EEG-X: Device-Agnostic and Noise-Robust Foundation Model for EEG

TL;DR

EEG-X tackles variability across EEG devices and low signal-to-noise ratio by introducing a location-based channel embedding, a noise-aware dual reconstruction objective (latent-space self-prediction and artifact-removed raw-space reconstruction), and a Dictionary Convolution Transformation (DiCT) to shape the reconstruction loss. It combines latent-space predictions with raw-space denoised reconstructions under a unified objective $L_{total} = L_{rec} + L_{align} + L_{reg}$ and uses a universal scalp mapping for electrode embeddings. Across seven diverse datasets and cross-domain transfers, EEG-X achieves state-of-the-art performance and strong generalization when electrode layouts differ, establishing a solid foundation for EEG analytics. The work provides public code to foster reuse and further development.

Abstract

Foundation models for EEG analysis are still in their infancy, limited by two key challenges: (1) variability across datasets caused by differences in recording devices and configurations, and (2) the low signal-to-noise ratio (SNR) of EEG, where brain signals are often buried under artifacts and non-brain sources. To address these challenges, we present EEG-X, a device-agnostic and noise-robust foundation model for EEG representation learning. EEG-X introduces a novel location-based channel embedding that encodes spatial information and improves generalization across domains and tasks by allowing the model to handle varying channel numbers, combinations, and recording lengths. To enhance robustness against noise, EEG-X employs a noise-aware masking and reconstruction strategy in both raw and latent spaces.
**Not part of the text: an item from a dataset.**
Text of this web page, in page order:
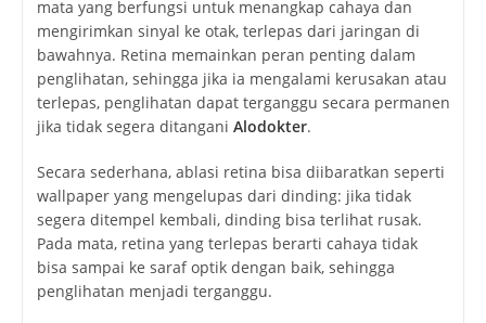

Unlike previous models that mask and reconstruct raw noisy EEG signals, EEG-X is trained to reconstruct denoised signals obtained through an artifact removal process, ensuring that the learned representations focus on neural activity rather than noise. To further enhance reconstruction-based pretraining, EEG-X introduces a dictionary-inspired convolutional transformation (DiCT) layer that projects signals into a structured feature space before computing reconstruction (MSE) loss, reducing noise sensitivity and capturing frequency- and shape-aware similarities. Experiments on datasets collected from diverse devices show that EEG-X outperforms state-of-the-art methods across multiple downstream EEG tasks and excels in cross-domain settings where pre-trained and downstream datasets differ in electrode layouts. The models and code are available at: https://github.com/Emotiv/EEG-X

Figures (7)

• Figure 1: Architecture of EEG-X with three components—tokenizer (with location-based channel embedding), latent space self-reconstruction, and raw space reconstruction with artifact removal and DiCT. Pretrained using latent- and raw-space reconstruction losses.
• Figure 2: (a) Location-based channel embedding using a universal scalp coordinate mapping to assign each channel Cartesian coordinates. (b) Embedding similarity of electrode F4 with all other channels, showing higher similarity to nearby electrodes (e.g., F2, F6) than distant ones (e.g., P7).
• Figure 3: Comparison of four different EEG headset configurations used for data collection
• Figure 4: Composite source signal used in the synthetic experiment, formed by summing three sine waves: low frequency (2 Hz, amplitude 5.0), mid frequency (20 Hz, amplitude 1.0), and high frequency (100 Hz, amplitude 0.5).
• Figure 5: Three reconstructed signals generated from a combined input signal, illustrating different distortions: (1) low-frequency dominant, (2) high-frequency dominant, and (3) high-frequency dominant with phase shifts. These examples highlight the bias of direct MSE toward amplitude and the mitigating effect of the DiCT transformation (see Table \ref{['tab:synthetic_dict']} for quantitative results).